Moisturizer containing A. vera
Scientific evidence for the cosmetic and therapeutic effectiveness of Aloe vera is limited and when present is typically contradictory.[6][7] Despite this, the cosmetic and alternative medicine industries regularly make claims regarding the soothing, moisturising and healing properties of A. vera, especially via Internet advertising.[3][4][5][8] As a food, A. vera is very bitter and unpalatable.[42] A. vera gel, however, is used as an ingredient in commercially available yogurt, beverages and some desserts.[43][44][45] It is common practice for cosmetic companies to add sap or other derivatives from A. vera to products such as makeup, tissues, moisturizers, soaps, sunscreens, incense, razors and shampoos.[43] It has also been suggested that biofuels could be obtained from A. vera seeds.[46] Other uses for extracts of A. vera include the dilution of semen for the artificial fertilisation of sheep,[47] use as fresh food preservative,[48] and use in water conservation in small farms.[49]

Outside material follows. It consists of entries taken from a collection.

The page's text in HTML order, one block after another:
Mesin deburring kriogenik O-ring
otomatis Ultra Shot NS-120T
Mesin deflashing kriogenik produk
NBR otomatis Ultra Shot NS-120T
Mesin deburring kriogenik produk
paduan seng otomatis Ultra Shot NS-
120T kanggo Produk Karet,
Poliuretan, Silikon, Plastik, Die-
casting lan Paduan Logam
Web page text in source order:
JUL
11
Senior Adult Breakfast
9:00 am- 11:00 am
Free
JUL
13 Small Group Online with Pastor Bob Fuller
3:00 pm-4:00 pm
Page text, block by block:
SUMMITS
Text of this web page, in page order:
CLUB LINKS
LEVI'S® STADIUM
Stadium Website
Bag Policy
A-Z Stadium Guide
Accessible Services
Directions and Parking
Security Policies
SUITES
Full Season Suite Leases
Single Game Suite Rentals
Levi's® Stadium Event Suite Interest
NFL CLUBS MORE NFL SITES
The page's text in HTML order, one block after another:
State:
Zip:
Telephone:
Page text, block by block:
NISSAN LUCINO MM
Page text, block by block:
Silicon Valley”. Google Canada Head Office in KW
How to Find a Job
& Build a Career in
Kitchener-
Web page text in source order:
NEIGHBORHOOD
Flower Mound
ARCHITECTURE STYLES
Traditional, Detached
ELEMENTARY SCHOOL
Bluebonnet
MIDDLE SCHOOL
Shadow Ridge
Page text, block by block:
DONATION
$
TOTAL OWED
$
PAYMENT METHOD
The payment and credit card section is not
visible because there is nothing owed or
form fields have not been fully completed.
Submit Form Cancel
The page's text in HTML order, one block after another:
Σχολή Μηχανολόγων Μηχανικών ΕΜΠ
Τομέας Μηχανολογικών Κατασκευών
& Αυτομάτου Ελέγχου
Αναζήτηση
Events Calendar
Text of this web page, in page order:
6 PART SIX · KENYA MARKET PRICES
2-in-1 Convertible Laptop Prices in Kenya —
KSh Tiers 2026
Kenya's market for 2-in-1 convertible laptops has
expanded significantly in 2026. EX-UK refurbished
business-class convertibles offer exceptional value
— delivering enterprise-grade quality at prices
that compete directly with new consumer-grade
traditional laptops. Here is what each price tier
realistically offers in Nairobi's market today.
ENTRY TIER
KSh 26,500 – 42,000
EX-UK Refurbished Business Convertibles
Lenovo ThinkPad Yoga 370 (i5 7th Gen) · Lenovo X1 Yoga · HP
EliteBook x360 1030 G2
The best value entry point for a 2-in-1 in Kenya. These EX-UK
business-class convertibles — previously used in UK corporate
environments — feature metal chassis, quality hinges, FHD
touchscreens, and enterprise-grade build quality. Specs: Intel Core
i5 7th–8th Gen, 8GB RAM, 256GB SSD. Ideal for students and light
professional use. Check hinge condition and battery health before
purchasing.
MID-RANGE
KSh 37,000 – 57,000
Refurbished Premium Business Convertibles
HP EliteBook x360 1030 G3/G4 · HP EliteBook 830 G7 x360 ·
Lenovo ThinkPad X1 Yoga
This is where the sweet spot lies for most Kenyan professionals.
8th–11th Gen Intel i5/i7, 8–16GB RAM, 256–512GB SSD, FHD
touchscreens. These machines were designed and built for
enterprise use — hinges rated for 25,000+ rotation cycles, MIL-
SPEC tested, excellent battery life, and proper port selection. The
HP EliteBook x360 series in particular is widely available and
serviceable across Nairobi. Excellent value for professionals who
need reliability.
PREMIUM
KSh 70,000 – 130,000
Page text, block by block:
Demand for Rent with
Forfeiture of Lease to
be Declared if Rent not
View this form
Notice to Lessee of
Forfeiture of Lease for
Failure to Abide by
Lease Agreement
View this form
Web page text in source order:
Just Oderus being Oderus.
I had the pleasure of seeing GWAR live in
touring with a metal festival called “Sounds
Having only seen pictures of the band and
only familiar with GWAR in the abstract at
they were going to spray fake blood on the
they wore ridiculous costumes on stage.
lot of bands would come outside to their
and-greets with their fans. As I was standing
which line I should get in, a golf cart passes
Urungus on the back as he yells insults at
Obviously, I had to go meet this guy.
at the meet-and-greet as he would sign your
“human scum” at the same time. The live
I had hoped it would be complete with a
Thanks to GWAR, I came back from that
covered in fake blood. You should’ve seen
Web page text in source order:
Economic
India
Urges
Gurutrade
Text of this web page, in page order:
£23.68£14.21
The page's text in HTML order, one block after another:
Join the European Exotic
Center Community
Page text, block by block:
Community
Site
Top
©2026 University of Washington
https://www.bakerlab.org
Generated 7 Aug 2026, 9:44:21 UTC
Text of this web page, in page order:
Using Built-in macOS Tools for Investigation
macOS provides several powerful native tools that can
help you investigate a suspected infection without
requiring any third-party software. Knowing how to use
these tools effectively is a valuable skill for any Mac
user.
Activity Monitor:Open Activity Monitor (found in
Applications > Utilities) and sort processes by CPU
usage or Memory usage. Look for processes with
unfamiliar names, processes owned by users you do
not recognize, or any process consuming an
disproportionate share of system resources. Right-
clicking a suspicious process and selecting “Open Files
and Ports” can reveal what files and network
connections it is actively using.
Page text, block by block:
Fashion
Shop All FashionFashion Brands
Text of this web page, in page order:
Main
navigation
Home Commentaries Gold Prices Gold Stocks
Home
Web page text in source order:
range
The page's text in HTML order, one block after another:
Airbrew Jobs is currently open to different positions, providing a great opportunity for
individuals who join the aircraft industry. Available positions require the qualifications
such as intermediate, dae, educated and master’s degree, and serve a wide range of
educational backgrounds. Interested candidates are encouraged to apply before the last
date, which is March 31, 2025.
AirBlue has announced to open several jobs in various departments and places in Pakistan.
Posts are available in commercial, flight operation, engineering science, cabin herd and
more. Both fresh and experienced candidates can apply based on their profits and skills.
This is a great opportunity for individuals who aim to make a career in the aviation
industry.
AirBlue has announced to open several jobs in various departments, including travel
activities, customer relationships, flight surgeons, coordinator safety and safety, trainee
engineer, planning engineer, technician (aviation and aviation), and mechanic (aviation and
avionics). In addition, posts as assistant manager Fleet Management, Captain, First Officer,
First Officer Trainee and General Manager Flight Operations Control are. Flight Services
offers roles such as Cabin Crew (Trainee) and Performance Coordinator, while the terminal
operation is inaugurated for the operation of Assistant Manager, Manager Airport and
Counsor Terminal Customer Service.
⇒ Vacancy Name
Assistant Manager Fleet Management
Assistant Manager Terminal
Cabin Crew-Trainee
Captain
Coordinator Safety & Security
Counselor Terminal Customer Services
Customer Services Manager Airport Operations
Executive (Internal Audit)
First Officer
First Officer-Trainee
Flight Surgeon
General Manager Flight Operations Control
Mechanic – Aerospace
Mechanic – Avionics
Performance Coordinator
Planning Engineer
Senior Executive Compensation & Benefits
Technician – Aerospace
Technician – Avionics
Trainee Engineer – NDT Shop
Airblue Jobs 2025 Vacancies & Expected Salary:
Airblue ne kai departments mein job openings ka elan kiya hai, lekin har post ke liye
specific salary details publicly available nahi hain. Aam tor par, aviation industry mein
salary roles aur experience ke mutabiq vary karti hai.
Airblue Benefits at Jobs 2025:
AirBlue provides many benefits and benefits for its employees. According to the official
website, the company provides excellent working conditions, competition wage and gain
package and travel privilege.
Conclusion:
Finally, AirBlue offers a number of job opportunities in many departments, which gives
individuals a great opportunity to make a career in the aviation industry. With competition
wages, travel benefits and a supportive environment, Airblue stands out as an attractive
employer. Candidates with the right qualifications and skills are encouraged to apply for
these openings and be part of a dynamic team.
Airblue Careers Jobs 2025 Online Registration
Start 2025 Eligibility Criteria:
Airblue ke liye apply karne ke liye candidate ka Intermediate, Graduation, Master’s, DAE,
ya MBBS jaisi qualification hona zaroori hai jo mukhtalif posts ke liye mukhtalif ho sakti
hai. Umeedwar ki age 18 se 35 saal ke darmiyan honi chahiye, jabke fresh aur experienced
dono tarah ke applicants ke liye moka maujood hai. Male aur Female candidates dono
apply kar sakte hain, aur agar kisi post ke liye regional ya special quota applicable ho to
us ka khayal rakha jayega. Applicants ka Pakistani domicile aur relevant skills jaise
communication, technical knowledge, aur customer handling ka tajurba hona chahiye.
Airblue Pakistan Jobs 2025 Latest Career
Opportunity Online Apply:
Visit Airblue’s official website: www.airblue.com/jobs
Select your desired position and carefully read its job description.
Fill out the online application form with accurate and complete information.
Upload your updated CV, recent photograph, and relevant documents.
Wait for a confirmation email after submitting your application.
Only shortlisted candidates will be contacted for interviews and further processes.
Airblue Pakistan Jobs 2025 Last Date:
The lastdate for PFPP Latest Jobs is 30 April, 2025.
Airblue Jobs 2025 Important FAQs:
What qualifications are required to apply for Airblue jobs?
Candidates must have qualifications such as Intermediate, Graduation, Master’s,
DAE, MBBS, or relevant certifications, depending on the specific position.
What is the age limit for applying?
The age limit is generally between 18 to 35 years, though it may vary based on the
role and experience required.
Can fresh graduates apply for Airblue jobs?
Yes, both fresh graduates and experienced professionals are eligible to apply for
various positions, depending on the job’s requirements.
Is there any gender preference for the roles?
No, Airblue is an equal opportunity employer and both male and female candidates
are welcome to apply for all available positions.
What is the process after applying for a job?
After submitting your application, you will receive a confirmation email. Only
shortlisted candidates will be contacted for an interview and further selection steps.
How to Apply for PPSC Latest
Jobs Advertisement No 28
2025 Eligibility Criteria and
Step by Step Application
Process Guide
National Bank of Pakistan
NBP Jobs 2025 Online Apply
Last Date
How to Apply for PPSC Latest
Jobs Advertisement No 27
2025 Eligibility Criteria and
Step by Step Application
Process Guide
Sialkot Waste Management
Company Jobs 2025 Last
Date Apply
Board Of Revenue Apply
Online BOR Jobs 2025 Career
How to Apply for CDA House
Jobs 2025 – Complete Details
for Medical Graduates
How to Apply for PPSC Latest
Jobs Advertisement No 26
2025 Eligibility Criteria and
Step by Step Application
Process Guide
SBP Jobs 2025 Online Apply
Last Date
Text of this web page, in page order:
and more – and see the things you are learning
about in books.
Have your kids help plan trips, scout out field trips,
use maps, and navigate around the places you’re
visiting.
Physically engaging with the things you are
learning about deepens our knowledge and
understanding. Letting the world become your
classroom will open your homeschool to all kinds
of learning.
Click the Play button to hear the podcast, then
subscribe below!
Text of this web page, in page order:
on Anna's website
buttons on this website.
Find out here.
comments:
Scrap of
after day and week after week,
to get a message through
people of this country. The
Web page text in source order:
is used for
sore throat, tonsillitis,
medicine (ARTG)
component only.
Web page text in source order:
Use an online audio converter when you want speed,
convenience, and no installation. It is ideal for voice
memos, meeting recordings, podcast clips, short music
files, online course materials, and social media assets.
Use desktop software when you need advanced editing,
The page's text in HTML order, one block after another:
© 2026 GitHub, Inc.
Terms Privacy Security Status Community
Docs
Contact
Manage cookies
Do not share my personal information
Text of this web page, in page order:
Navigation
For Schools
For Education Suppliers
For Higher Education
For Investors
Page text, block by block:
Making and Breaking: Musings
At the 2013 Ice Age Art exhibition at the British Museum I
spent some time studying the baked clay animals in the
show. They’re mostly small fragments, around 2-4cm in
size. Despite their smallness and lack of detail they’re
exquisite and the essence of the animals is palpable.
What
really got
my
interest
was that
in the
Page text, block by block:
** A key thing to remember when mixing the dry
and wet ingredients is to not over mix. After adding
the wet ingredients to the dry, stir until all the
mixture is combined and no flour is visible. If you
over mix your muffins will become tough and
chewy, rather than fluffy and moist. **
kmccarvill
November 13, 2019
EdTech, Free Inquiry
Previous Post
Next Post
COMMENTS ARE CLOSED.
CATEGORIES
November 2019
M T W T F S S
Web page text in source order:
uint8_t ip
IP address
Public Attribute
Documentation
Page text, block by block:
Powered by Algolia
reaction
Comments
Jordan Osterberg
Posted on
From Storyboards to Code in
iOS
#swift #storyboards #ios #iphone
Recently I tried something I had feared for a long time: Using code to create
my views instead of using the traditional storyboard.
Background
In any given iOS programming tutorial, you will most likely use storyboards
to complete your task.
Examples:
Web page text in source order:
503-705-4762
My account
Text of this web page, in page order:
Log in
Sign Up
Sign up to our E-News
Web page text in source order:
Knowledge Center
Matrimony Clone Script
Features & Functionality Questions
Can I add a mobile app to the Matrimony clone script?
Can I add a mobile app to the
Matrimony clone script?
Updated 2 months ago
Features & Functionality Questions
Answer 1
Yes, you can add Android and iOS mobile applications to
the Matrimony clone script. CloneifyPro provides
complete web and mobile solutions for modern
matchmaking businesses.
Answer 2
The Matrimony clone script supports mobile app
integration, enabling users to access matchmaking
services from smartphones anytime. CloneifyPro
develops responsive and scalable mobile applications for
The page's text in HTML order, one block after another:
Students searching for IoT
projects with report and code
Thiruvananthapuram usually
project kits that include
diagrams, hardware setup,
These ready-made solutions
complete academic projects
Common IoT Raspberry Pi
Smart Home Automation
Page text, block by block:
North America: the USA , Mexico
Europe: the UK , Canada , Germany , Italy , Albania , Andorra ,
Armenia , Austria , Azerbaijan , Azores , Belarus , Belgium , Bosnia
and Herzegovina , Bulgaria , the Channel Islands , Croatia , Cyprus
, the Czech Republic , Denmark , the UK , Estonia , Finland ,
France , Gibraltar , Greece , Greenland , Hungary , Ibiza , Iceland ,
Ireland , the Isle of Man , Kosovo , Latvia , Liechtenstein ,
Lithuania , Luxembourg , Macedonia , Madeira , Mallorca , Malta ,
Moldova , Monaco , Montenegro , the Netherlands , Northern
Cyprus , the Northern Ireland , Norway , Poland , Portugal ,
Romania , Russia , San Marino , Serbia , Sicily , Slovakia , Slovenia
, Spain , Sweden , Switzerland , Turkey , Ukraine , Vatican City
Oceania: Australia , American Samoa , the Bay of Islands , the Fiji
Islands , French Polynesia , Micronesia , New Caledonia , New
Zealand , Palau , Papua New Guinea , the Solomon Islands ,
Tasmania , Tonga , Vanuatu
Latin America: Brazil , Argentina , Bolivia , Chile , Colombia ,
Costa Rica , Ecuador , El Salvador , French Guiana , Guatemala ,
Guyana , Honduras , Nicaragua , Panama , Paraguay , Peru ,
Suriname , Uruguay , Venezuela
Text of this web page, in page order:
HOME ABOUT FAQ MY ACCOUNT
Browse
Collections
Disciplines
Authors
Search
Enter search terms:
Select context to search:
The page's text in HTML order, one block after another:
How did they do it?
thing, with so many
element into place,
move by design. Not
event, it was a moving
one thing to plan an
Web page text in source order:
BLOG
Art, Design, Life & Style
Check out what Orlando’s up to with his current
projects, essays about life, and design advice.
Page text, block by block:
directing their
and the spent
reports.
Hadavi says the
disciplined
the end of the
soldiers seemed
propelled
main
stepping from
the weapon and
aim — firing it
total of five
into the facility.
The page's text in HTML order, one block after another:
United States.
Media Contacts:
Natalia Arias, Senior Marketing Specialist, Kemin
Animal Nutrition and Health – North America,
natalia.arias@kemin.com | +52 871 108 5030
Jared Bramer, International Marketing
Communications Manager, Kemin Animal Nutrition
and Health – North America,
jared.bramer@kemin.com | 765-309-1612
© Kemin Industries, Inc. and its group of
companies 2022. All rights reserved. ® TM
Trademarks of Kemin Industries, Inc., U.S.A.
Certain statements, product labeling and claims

Aloe vera has a long association with herbal medicine, although it is not known when its medical applications were first discovered. Early records of A. vera use appear in the Ebers Papyrus from 16th century BCE,[20] in both Dioscorides' De Materia Medica and Pliny the Elder's Natural History written in the mid-first century CE[20] along with the Juliana Anicia Codex produced in 512 CE.[43] Contrary to the widespread belief that A. vera is non-toxic, excess ingestion of A. vera has been associated with a range of symptoms and conditions including diarrhea, hepatitis, kidney dysfunction, electrolyte imbalance and reduced CNS activity.[8][9][50] However, the species is used widely in the traditional herbal medicine of China, Japan and India.[8]

A. vera yoghurt
Aloe vera is alleged to be effective in treatment of wounds.[9] Evidence on the effects of A. vera sap on wound healing, however, is limited and contradictory.[9] Some studies, for example, show that A. vera promotes the rates of healing,[51][52] while in contrast, other studies show that the healing time of wounds to which Aloe vera gel was applied were significantly slower to heal.[53][54] In addition to topical use in wound or burn healing, internal intake of A. vera has been linked with improved blood glucose levels in diabetics,[55][56] and with lower blood lipids in hyperlipidaemic patients.[57] In other diseases, preliminary studies have suggested oral A. vera gel may reduce symptoms and inflammation in patients with ulcerative colitis.[58] Compounds extracted from A. vera have been used as an immunostimulant that aids in fighting cancers in cats and dogs;[10] however, this treatment has not been scientifically tested in humans. The injection of A. vera extracts to treat cancer has resulted in the deaths of several patients.[59]
A. vera extracts have antibacterial and antifungal activities. For example, A. vera extracts have been shown to inhibit the growth of fungi that cause tinea,[60] however, evidence for control beneath human skin remains to be established. For bacteria, inner-leaf gel from A. vera was shown to inhibit growth of Streptococcus and Shigella species in vitro.[61] In contrast, A. vera extracts failed to show antibiotic properties against Xanthomonas species.[62]

Biologically active compounds
A. vera leaves contain a range of biologically active compounds, the best studied being acetylated mannans, polymannans, anthraquinone C-glycosides, anthrones and anthraquinones and various lectins.[8][10][11]